# Problem description:
When a line in the data below includes "draw", pick it out and copy it.
━━━━━━━━━━━━━━━━
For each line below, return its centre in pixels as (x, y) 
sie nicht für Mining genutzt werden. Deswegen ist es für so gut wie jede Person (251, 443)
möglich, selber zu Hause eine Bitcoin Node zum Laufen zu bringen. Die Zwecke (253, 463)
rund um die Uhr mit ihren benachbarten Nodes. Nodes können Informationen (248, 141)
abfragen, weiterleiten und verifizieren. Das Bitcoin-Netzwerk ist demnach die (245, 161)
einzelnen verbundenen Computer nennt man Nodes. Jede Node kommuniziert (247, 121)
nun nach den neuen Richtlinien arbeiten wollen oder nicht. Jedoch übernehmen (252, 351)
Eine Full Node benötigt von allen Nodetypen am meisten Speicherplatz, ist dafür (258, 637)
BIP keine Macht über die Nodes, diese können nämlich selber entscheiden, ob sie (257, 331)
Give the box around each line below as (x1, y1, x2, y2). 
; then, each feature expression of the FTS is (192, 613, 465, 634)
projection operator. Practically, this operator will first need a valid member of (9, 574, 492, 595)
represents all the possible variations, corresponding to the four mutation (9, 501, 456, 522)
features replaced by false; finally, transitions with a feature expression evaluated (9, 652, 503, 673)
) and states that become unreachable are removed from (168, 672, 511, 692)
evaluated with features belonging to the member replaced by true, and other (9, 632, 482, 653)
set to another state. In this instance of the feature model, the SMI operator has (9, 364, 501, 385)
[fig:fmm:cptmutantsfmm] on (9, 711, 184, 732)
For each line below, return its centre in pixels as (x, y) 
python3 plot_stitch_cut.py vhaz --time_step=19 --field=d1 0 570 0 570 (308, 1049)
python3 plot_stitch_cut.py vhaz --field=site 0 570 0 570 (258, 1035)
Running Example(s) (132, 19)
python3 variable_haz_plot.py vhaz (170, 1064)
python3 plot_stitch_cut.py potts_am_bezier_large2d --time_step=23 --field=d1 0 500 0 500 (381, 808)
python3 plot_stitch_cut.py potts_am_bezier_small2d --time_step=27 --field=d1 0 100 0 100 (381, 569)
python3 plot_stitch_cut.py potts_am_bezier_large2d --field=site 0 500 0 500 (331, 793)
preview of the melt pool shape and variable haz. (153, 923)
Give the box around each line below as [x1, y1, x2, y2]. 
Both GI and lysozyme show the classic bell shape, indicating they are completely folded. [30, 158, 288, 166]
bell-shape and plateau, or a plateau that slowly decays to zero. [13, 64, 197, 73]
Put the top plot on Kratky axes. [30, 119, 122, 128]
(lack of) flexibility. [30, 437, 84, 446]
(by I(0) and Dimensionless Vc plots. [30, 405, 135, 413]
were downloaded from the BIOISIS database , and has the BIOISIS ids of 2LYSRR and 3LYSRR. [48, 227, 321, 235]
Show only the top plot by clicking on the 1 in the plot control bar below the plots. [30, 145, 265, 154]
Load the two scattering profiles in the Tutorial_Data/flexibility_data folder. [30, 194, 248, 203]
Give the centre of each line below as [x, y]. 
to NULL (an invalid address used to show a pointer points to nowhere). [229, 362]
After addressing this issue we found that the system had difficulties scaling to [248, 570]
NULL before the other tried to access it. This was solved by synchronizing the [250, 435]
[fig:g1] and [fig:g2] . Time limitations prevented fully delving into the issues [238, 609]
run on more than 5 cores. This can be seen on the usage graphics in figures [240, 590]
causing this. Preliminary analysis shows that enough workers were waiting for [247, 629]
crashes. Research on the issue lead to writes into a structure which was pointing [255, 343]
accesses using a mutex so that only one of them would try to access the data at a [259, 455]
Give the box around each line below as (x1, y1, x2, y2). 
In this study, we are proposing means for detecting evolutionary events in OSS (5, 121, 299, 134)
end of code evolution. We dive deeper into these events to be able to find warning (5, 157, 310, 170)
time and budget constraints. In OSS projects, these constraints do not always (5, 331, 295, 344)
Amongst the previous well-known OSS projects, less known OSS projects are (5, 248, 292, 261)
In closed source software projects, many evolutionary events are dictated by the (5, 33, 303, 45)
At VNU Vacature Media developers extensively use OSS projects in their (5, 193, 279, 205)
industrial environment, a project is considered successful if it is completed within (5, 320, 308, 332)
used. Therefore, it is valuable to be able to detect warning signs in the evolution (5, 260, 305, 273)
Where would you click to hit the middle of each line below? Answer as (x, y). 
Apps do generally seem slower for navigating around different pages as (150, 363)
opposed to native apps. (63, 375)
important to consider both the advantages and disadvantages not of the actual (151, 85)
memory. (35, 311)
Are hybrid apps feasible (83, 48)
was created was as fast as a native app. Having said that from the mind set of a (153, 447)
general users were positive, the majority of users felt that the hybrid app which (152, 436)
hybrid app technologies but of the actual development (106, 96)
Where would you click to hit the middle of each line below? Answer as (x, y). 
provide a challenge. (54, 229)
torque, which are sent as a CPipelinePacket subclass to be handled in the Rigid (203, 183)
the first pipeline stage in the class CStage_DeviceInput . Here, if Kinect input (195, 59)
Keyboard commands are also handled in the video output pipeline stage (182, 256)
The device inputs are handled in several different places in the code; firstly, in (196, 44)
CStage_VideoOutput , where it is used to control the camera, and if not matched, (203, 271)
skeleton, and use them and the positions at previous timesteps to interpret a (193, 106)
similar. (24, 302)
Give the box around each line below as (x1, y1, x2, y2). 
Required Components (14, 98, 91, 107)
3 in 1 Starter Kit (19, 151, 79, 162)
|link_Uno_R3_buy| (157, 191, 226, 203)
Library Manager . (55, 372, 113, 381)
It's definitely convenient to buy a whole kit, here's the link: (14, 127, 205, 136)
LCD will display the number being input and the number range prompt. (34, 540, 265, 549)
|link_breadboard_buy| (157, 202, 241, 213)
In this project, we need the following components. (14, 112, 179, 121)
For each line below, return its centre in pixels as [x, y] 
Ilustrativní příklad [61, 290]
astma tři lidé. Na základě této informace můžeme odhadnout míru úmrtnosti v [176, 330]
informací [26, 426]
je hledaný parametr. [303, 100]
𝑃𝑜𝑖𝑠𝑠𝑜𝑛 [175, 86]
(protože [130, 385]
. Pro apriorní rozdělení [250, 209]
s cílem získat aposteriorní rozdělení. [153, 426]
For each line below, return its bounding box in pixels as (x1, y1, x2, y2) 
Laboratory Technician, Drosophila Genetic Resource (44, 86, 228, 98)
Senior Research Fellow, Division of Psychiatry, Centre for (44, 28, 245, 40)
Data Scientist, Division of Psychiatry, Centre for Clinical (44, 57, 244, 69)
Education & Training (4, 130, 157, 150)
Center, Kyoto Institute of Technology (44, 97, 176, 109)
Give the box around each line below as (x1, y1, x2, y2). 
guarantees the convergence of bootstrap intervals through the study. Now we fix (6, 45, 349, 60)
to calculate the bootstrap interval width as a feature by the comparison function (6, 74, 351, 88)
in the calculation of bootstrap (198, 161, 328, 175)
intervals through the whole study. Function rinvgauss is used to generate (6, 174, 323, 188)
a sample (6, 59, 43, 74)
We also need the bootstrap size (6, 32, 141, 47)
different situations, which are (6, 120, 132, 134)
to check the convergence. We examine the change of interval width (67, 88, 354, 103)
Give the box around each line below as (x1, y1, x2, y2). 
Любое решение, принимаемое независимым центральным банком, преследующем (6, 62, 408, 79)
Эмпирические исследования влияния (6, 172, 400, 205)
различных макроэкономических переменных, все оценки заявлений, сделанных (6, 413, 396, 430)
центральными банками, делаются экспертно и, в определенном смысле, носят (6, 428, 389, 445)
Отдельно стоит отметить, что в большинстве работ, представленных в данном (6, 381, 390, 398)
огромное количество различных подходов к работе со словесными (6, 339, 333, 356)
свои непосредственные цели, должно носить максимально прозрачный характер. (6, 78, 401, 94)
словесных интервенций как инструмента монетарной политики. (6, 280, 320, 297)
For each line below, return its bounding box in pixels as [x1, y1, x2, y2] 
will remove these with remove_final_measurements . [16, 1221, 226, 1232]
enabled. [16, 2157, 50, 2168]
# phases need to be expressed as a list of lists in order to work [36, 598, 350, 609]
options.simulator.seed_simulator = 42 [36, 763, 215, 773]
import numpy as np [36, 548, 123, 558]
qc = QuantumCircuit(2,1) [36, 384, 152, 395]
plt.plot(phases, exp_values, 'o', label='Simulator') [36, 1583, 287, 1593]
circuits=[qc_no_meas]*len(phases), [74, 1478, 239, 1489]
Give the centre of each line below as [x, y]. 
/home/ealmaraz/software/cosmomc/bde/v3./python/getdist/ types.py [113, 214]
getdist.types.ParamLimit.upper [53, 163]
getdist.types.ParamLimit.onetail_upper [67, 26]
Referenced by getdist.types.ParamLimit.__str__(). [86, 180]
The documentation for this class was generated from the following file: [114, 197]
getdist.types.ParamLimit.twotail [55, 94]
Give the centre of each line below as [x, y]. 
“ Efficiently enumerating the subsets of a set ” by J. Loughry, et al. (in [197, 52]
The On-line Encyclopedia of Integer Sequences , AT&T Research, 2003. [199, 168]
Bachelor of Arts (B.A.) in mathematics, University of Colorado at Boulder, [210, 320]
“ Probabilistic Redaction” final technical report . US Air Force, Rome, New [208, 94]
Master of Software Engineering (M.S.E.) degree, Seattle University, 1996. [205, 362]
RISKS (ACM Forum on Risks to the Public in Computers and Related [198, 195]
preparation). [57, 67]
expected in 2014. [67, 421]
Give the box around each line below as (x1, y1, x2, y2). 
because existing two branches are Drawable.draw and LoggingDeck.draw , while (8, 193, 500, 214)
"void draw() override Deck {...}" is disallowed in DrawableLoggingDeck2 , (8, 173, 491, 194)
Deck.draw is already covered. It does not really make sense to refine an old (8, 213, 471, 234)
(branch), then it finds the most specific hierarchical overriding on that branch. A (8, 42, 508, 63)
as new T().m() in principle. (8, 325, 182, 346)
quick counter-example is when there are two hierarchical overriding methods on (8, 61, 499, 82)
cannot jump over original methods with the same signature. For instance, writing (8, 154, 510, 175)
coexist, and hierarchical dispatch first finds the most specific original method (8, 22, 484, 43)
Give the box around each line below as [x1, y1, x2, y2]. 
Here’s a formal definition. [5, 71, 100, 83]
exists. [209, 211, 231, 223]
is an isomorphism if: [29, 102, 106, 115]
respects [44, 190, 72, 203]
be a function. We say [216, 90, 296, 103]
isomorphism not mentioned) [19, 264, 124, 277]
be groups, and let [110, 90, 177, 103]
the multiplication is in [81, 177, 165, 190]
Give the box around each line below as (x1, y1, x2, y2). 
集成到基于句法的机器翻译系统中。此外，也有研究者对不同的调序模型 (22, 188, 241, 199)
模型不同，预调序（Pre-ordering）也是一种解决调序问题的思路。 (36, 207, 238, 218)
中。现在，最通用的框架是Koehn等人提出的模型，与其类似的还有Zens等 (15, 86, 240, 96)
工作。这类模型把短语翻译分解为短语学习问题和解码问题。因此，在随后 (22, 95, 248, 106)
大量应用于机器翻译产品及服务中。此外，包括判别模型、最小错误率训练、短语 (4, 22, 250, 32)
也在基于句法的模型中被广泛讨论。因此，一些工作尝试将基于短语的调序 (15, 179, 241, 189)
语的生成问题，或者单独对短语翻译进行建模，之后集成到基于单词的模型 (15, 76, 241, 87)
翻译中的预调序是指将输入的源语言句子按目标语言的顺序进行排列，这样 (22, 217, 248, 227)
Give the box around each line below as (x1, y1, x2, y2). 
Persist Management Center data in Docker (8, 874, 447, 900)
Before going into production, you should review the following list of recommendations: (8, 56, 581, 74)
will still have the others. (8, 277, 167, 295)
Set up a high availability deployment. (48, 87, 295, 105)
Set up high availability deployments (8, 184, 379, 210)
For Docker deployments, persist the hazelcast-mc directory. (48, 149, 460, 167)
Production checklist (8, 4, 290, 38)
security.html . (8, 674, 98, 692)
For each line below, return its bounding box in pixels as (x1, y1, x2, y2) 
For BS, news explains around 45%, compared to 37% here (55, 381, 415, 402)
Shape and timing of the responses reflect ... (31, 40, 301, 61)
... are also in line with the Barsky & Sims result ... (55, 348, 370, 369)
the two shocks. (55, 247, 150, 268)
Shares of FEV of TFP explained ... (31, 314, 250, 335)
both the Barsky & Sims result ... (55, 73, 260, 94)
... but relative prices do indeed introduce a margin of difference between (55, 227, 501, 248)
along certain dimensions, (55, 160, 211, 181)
━━━━━━━━━━━━━━━━
# Output below:
because existing two branches are Drawable.draw and LoggingDeck.draw , while (8, 193, 500, 214)
"void draw() override Deck {...}" is disallowed in DrawableLoggingDeck2 , (8, 173, 491, 194)
Deck.draw is already covered. It does not really make sense to refine an old (8, 213, 471, 234)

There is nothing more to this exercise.